TOKYO, May 13 (Pulse News Wire) – Renetjapangroup,inc. (3556.T) announced today that its board of directors decided to restructure its social care business through an intermediate holding company.
The company plans to transfer shares of three subsidiaries—SCJ Corporation, RJ Social Care Tokyo Kabushiki Kaisha, and RJ Social Care Nagoya Kabushiki Kai—to RJ Social Care Group Kabushiki Kaisha, which will serve as the intermediate holding company. This move aims to enhance operational efficiency and support the expansion of the social care business. In March 2026, RenetJapanGroup outlined its mid-term plan targeting up to 90 facilities by 2030, with revenue reaching up to ¥9 billion and Non-GAAP operating profit ranging from 14 to ¥1.800 billion. The restructuring will position RJ Social Care Group Kabushiki Kaisha as the intermediate holding company, making SCJ Corporation, RJ Social Care Tokyo Co., Ltd., and RJ Social Care Nagoya Co., Ltd. subsidiary companies.

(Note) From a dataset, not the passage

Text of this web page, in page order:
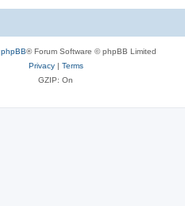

Key details of the newly established intermediate holding company, RJ Social Care Group Co., Ltd., include a capital of ¥10 million, headquartered in Tokyo, Minato Ku Roppongi 3-1-1, Teikyu Building, 15th floor, with Mr. Shinji Suzuki serving as president. The company’s main activities involve managing its subsidiaries and related operations. Additionally, the transfer of shares is scheduled to take place on May 31, 2026. RenetJapanGroup anticipates minimal impact on its fiscal year ending September 2026 but expects long-term benefits for group value enhancement.
Further updates will be disclosed as necessary.